=== Exercise materials ===

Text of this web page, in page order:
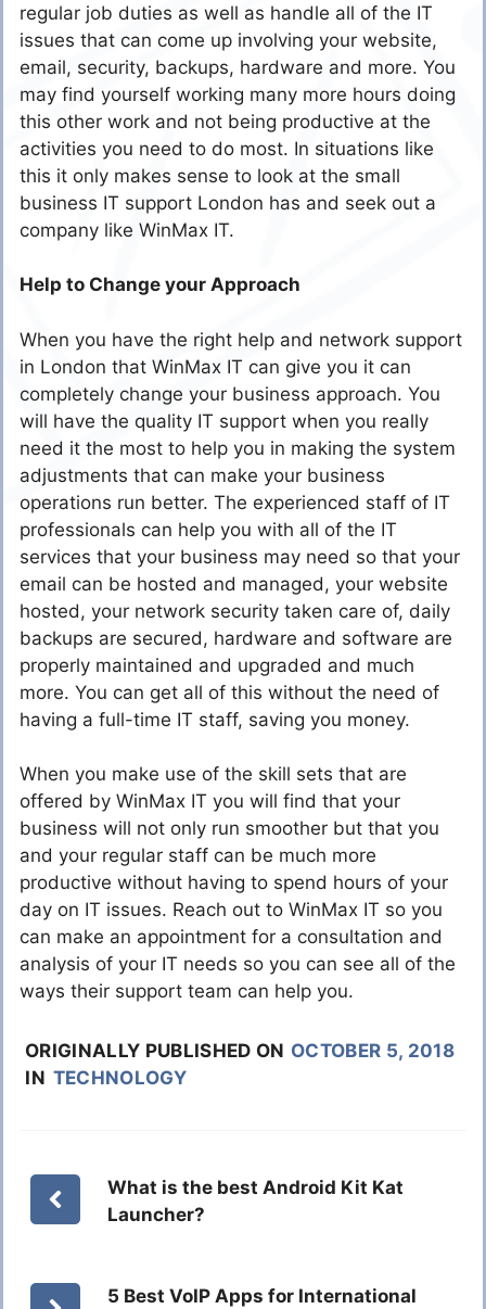
regular job duties as well as handle all of the IT
issues that can come up involving your website,
email, security, backups, hardware and more. You
may find yourself working many more hours doing
this other work and not being productive at the
activities you need to do most. In situations like
this it only makes sense to look at the small
business IT support London has and seek out a
company like WinMax IT.
Help to Change your Approach
When you have the right help and network support
in London that WinMax IT can give you it can
completely change your business approach. You
will have the quality IT support when you really
need it the most to help you in making the system
adjustments that can make your business
operations run better. The experienced staff of IT
professionals can help you with all of the IT
services that your business may need so that your
email can be hosted and managed, your website
hosted, your network security taken care of, daily
backups are secured, hardware and software are
properly maintained and upgraded and much
more. You can get all of this without the need of
having a full-time IT staff, saving you money.
When you make use of the skill sets that are
offered by WinMax IT you will find that your
business will not only run smoother but that you
and your regular staff can be much more
productive without having to spend hours of your
day on IT issues. Reach out to WinMax IT so you
can make an appointment for a consultation and
analysis of your IT needs so you can see all of the
ways their support team can help you.
ORIGINALLY PUBLISHED ON OCTOBER 5, 2018
IN TECHNOLOGY
What is the best Android Kit Kat
Launcher?
5 Best VoIP Apps for International
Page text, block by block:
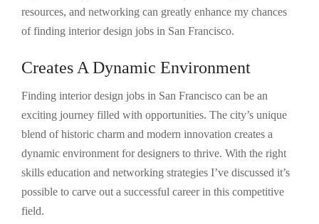
resources, and networking can greatly enhance my chances
of finding interior design jobs in San Francisco.
Creates A Dynamic Environment
Finding interior design jobs in San Francisco can be an
exciting journey filled with opportunities. The city’s unique
blend of historic charm and modern innovation creates a
dynamic environment for designers to thrive. With the right
skills education and networking strategies I’ve discussed it’s
possible to carve out a successful career in this competitive
field.
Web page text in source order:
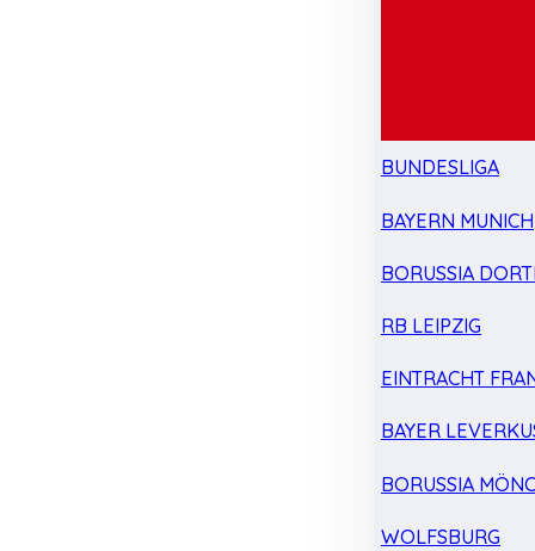
BUNDESLIGA
BAYERN MUNICH
BORUSSIA
RB LEIPZIG
EINTRACHT
BAYER
BORUSSIA
WOLFSBURG
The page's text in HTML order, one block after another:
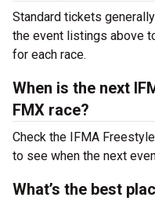
Standard tickets
the event listings above
for each race.
When is the next
FMX race?
Check the IFMA
to see when the next
What’s the best
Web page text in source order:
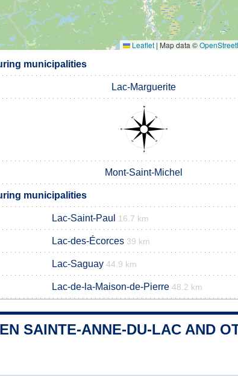
Leaflet | Map data ©
municipalities
Lac-Marguerite
Mont-Saint-Michel
municipalities
Lac-Saint-Paul 16.7 km
Lac-des-Écorces 39 km
Lac-Saguay 44.9 km
Lac-de-la-Maison-de-Pierre 48.2 km
SAINTE-ANNE-DU-LAC AND
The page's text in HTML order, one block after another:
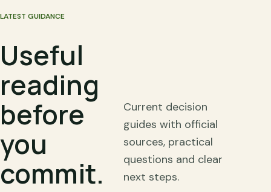
LATEST GUIDANCE
Useful
reading
before
you
commit.
Current decision
guides with official
sources, practical
questions and clear
next steps.
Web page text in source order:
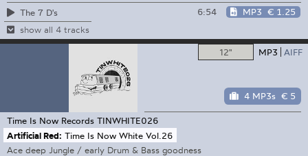
The 7 D's
6:54 MP3 € 1.25
show all 4 tracks
12" MP3 AIFF
4 MP3s € 5
Time Is Now Records TINWHITE026
Artificial Red: Time Is Now White Vol.26
Ace deep Jungle / early Drum & Bass goodness
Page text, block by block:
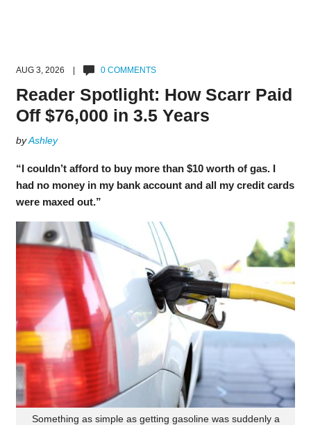
AUG 3, 2026 | 0 COMMENTS
Reader Spotlight: How Scarr Paid
Off $76,000 in 3.5 Years
byAshley
“I couldn’t afford to buy more than $10 worth of gas. I
had no money in my bank account and all my credit cards
were maxed out.”
Something as simple as getting gasoline was suddenly a
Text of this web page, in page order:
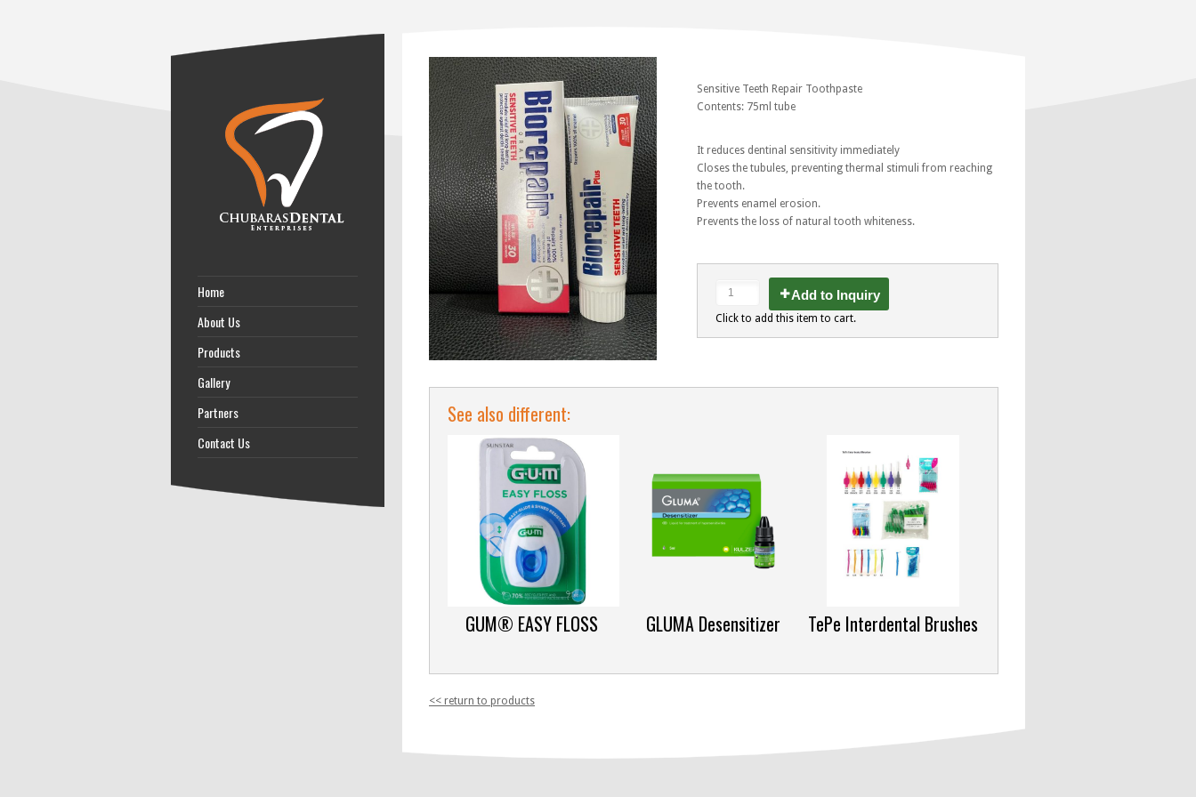
Sensitive Teeth Repair Toothpaste
Contents: 75ml tube
It reduces dentinal sensitivity immediately
Closes the tubules, preventing thermal stimuli from reaching
the tooth.
Prevents enamel erosion.
Prevents the loss of natural tooth whiteness.
Add to Inquiry
Click to add this item to cart.
See also different:
GUM® EASY FLOSS GLUMA Desensitizer TePe Interdental Brushes
<< return to products
Home
About Us
Products
Gallery
Partners
Contact Us
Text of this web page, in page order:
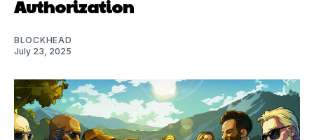
Authorization
BLOCKHEAD
July 23, 2025
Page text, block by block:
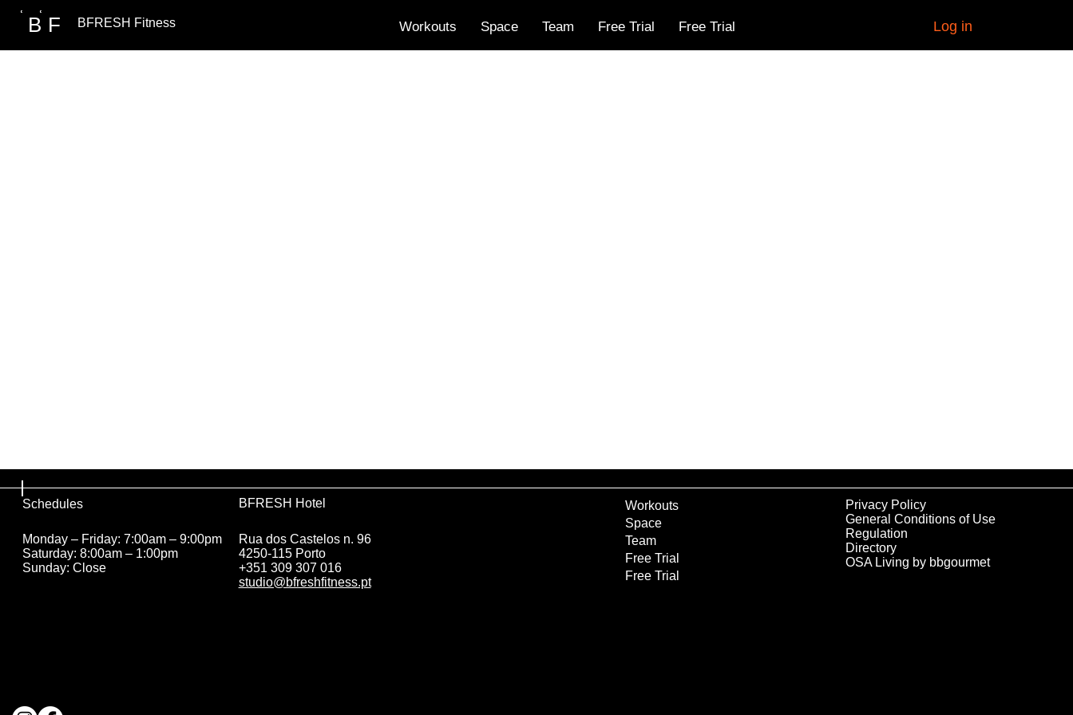
B BFRESH Fitness
F Workouts Space Team Free Trial Free Trial Log in
BFRESH Hotel
Rua dos Castelos n. 96
4250-115 Porto
+351 309 307 016
studio@bfreshfitness.pt
Schedules
Monday – Friday: 7:00am – 9:00pm
Saturday: 8:00am – 1:00pm
Sunday: Close
Privacy Policy
General Conditions of Use
Regulation
Directory
OSA Living by bbgourmet
Workouts
Space
Team
Free Trial
Free Trial
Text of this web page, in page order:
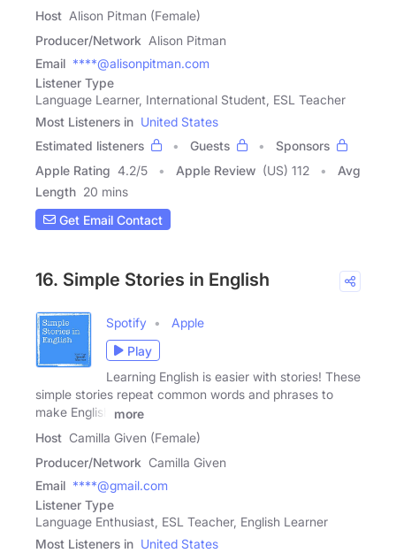
Host Alison Pitman (Female)
Producer/Network Alison Pitman
Email ****@alisonpitman.com
Listener Type
Language Learner, International Student, ESL Teacher
Most Listeners in United States
Estimated listeners
Guests
Sponsors
Apple Rating 4.2/5 Apple Review (US) 112
Avg
Length 20 mins
Get Email Contact
16. Simple Stories in English
Spotify
Apple
Play
Learning English is easier with stories! These
simple stories repeat common words and phrases to
make English
more
Host Camilla Given (Female)
Producer/Network Camilla Given
Email ****@gmail.com
Listener Type
Language Enthusiast, ESL Teacher, English Learner
Most Listeners in United States

===

Exactly as they appear above, write out all the entries, without pictures.

Text of this web page, in page order:
regular job duties as well as handle all of the IT
issues that can come up involving your website,
email, security, backups, hardware and more. You
may find yourself working many more hours doing
this other work and not being productive at the
activities you need to do most. In situations like
this it only makes sense to look at the small
business IT support London has and seek out a
company like WinMax IT.
Help to Change your Approach
When you have the right help and network support
in London that WinMax IT can give you it can
completely change your business approach. You
will have the quality IT support when you really
need it the most to help you in making the system
adjustments that can make your business
operations run better. The experienced staff of IT
professionals can help you with all of the IT
services that your business may need so that your
email can be hosted and managed, your website
hosted, your network security taken care of, daily
backups are secured, hardware and software are
properly maintained and upgraded and much
more. You can get all of this without the need of
having a full-time IT staff, saving you money.
When you make use of the skill sets that are
offered by WinMax IT you will find that your
business will not only run smoother but that you
and your regular staff can be much more
productive without having to spend hours of your
day on IT issues. Reach out to WinMax IT so you
can make an appointment for a consultation and
analysis of your IT needs so you can see all of the
ways their support team can help you.
ORIGINALLY PUBLISHED ON OCTOBER 5, 2018
IN TECHNOLOGY
What is the best Android Kit Kat
Launcher?
5 Best VoIP Apps for International
Page text, block by block:
resources, and networking can greatly enhance my chances
of finding interior design jobs in San Francisco.
Creates A Dynamic Environment
Finding interior design jobs in San Francisco can be an
exciting journey filled with opportunities. The city’s unique
blend of historic charm and modern innovation creates a
dynamic environment for designers to thrive. With the right
skills education and networking strategies I’ve discussed it’s
possible to carve out a successful career in this competitive
field.
Web page text in source order:
BUNDESLIGA
BAYERN MUNICH
BORUSSIA
RB LEIPZIG
EINTRACHT
BAYER
BORUSSIA
WOLFSBURG
The page's text in HTML order, one block after another:
Standard tickets
the event listings above
for each race.
When is the next
FMX race?
Check the IFMA
to see when the next
What’s the best
Web page text in source order:
Leaflet | Map data ©
municipalities
Lac-Marguerite
Mont-Saint-Michel
municipalities
Lac-Saint-Paul 16.7 km
Lac-des-Écorces 39 km
Lac-Saguay 44.9 km
Lac-de-la-Maison-de-Pierre 48.2 km
SAINTE-ANNE-DU-LAC AND
The page's text in HTML order, one block after another:
LATEST GUIDANCE
Useful
reading
before
you
commit.
Current decision
guides with official
sources, practical
questions and clear
next steps.
Web page text in source order:
The 7 D's
6:54 MP3 € 1.25
show all 4 tracks
12" MP3 AIFF
4 MP3s € 5
Time Is Now Records TINWHITE026
Artificial Red: Time Is Now White Vol.26
Ace deep Jungle / early Drum & Bass goodness
Page text, block by block:
AUG 3, 2026 | 0 COMMENTS
Reader Spotlight: How Scarr Paid
Off $76,000 in 3.5 Years
byAshley
“I couldn’t afford to buy more than $10 worth of gas. I
had no money in my bank account and all my credit cards
were maxed out.”
Something as simple as getting gasoline was suddenly a
Text of this web page, in page order:
Sensitive Teeth Repair Toothpaste
Contents: 75ml tube
It reduces dentinal sensitivity immediately
Closes the tubules, preventing thermal stimuli from reaching
the tooth.
Prevents enamel erosion.
Prevents the loss of natural tooth whiteness.
Add to Inquiry
Click to add this item to cart.
See also different:
GUM® EASY FLOSS GLUMA Desensitizer TePe Interdental Brushes
<< return to products
Home
About Us
Products
Gallery
Partners
Contact Us
Text of this web page, in page order:
Authorization
BLOCKHEAD
July 23, 2025
Page text, block by block:
B BFRESH Fitness
F Workouts Space Team Free Trial Free Trial Log in
BFRESH Hotel
Rua dos Castelos n. 96
4250-115 Porto
+351 309 307 016
studio@bfreshfitness.pt
Schedules
Monday – Friday: 7:00am – 9:00pm
Saturday: 8:00am – 1:00pm
Sunday: Close
Privacy Policy
General Conditions of Use
Regulation
Directory
OSA Living by bbgourmet
Workouts
Space
Team
Free Trial
Free Trial
Text of this web page, in page order:
Host Alison Pitman (Female)
Producer/Network Alison Pitman
Email ****@alisonpitman.com
Listener Type
Language Learner, International Student, ESL Teacher
Most Listeners in United States
Estimated listeners
Guests
Sponsors
Apple Rating 4.2/5 Apple Review (US) 112
Avg
Length 20 mins
Get Email Contact
16. Simple Stories in English
Spotify
Apple
Play
Learning English is easier with stories! These
simple stories repeat common words and phrases to
make English
more
Host Camilla Given (Female)
Producer/Network Camilla Given
Email ****@gmail.com
Listener Type
Language Enthusiast, ESL Teacher, English Learner
Most Listeners in United States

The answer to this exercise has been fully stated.